Your task is to copy every line of the records below that contains "которая".

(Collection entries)
-- Opening Marker --

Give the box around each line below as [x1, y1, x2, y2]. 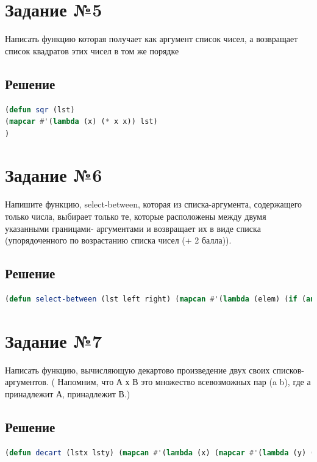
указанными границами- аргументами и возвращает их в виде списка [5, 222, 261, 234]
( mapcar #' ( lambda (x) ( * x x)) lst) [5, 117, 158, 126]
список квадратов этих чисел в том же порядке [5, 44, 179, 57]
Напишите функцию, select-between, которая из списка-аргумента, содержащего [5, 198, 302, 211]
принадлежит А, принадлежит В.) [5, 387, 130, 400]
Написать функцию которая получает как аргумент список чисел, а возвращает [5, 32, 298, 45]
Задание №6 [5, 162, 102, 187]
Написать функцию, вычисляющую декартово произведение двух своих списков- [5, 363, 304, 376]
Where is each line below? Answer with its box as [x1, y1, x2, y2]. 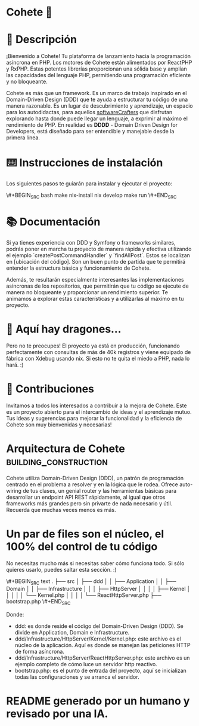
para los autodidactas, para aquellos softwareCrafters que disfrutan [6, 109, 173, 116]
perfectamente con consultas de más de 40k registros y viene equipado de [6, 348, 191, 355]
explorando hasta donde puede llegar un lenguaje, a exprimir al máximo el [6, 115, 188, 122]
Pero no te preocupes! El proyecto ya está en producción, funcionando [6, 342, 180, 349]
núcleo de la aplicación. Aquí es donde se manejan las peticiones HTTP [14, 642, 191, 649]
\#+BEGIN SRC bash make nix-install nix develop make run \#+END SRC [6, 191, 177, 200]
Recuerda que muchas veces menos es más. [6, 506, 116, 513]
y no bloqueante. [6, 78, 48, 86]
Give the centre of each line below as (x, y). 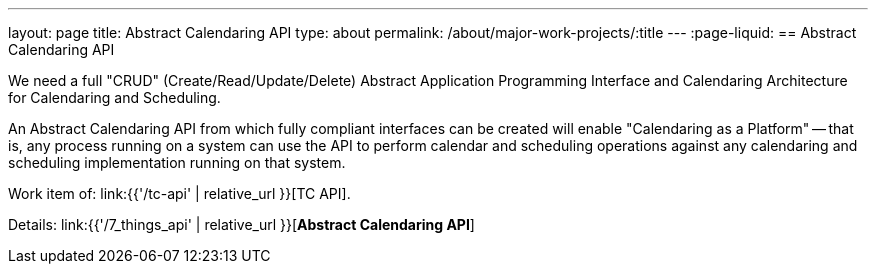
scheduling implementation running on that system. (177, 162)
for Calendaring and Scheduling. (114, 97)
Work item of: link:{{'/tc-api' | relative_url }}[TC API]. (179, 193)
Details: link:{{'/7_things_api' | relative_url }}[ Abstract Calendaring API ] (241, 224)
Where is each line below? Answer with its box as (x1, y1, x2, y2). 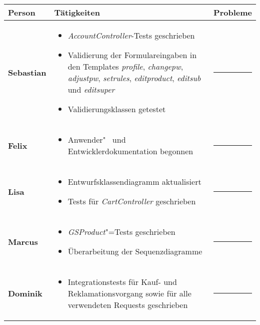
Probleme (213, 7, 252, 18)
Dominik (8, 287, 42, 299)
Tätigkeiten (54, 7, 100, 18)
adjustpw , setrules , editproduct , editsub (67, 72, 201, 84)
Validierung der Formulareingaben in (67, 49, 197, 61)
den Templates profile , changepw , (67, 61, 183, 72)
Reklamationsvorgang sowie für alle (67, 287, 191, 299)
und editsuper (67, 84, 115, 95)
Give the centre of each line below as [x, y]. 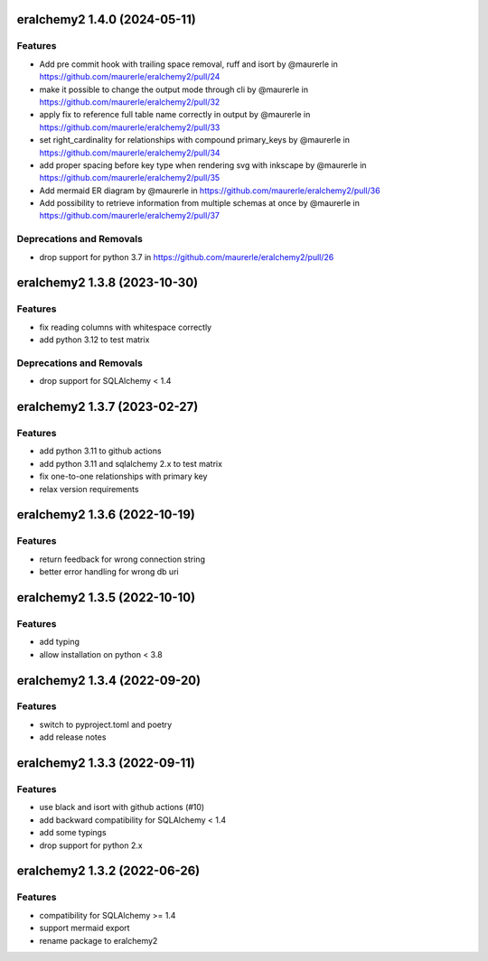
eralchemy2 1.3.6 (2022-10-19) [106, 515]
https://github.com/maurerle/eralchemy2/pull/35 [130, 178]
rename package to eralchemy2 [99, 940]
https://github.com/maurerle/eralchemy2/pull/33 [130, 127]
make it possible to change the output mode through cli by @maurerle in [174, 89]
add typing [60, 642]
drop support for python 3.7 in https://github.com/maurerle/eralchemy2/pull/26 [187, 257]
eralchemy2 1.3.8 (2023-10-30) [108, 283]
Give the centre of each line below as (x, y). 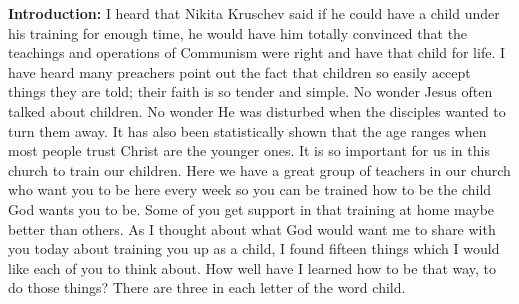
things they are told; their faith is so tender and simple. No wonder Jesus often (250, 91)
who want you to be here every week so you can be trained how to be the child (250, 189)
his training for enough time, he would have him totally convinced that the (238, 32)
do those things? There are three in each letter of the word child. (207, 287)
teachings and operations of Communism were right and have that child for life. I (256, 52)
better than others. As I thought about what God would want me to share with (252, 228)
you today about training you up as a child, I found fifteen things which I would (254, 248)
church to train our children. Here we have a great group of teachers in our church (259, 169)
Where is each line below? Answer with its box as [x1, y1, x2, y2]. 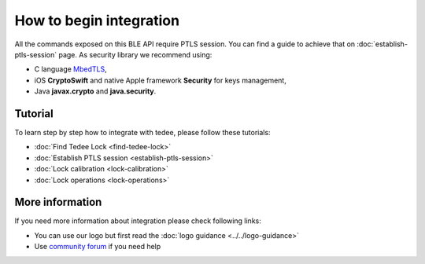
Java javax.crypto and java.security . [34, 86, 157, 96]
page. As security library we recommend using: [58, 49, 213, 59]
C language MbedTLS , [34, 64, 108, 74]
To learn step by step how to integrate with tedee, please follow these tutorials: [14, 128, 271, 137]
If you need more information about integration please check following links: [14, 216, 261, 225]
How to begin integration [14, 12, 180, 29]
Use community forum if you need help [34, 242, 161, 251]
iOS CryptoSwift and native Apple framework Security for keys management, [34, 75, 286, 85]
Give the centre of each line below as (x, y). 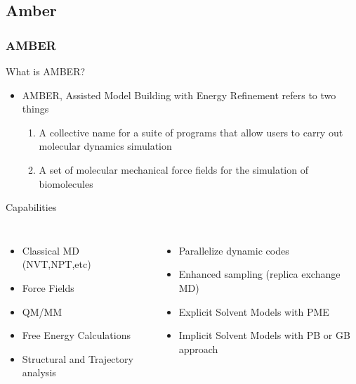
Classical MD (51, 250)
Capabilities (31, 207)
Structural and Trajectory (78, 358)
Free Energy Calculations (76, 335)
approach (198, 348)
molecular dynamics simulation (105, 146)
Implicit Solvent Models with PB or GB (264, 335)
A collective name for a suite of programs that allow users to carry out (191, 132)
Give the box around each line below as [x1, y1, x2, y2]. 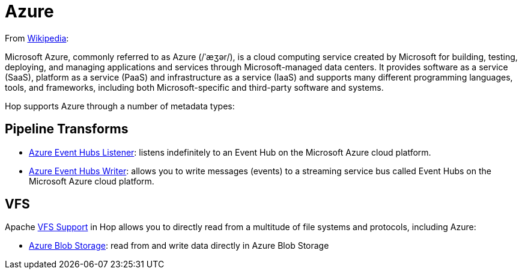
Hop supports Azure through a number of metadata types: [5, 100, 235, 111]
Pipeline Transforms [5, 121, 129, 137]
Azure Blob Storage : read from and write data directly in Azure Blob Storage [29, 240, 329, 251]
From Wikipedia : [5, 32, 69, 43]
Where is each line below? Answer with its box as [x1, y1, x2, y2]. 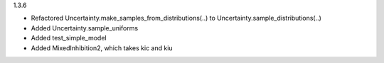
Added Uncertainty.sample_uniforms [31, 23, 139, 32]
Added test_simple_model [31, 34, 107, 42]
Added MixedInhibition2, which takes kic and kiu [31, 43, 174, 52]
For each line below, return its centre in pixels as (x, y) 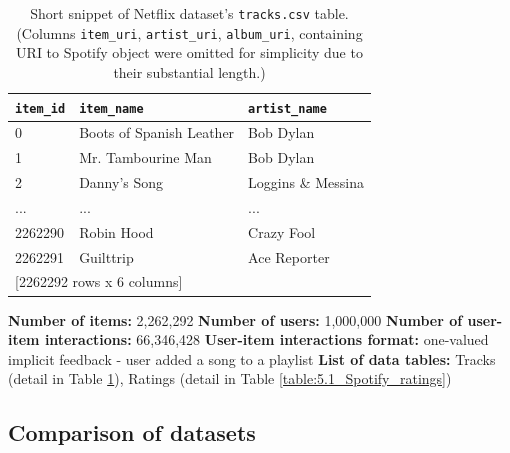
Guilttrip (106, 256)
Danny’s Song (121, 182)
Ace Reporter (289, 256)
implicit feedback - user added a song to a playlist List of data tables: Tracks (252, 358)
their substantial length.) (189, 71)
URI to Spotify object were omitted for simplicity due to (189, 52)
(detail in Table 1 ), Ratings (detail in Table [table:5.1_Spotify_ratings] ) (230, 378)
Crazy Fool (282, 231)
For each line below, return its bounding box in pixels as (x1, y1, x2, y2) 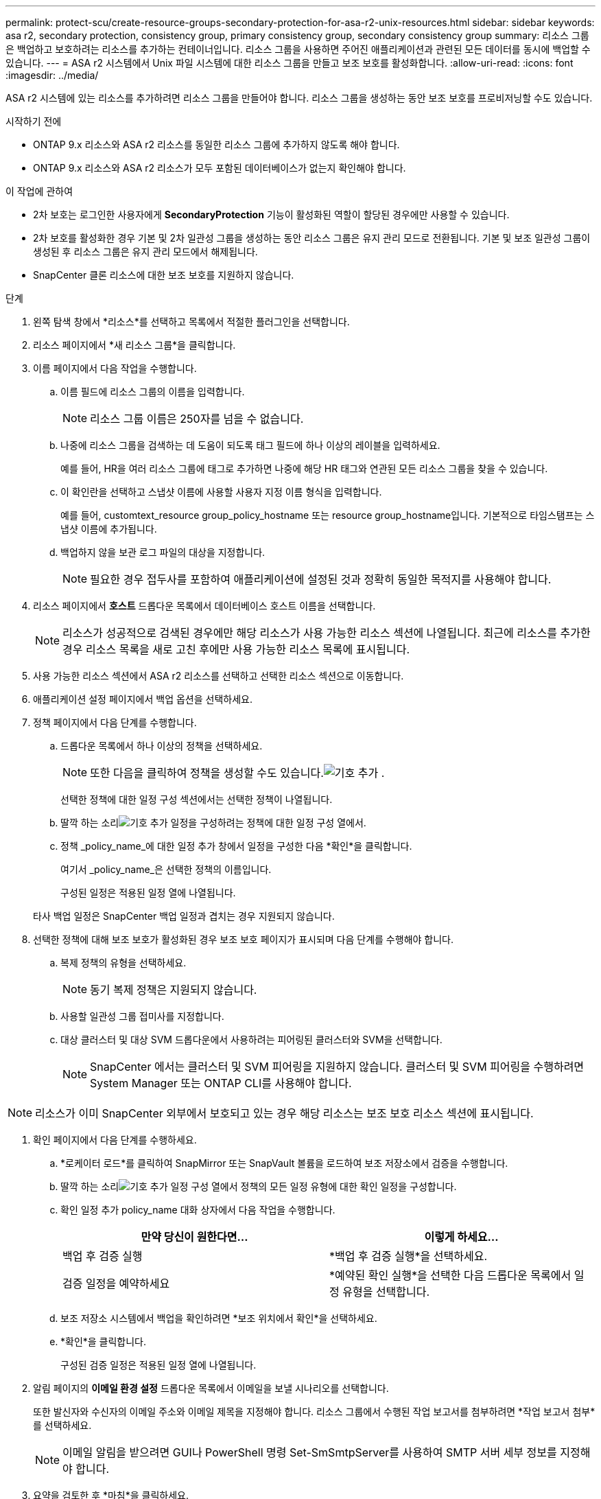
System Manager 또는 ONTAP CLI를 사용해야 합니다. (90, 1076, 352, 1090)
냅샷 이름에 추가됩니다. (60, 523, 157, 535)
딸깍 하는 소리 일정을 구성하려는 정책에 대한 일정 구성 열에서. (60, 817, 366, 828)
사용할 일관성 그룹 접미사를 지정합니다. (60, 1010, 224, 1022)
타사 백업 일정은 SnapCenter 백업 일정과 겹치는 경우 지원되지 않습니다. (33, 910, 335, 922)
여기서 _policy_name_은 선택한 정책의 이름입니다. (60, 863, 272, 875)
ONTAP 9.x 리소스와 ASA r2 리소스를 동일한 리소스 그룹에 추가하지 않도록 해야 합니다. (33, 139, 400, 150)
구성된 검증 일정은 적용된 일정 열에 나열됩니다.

-- Closing Marker --

→ **RESULT BELOW**
Напишите функцию, select-between, которая из списка-аргумента, содержащего [5, 198, 302, 211]
Написать функцию которая получает как аргумент список чисел, а возвращает [5, 32, 298, 45]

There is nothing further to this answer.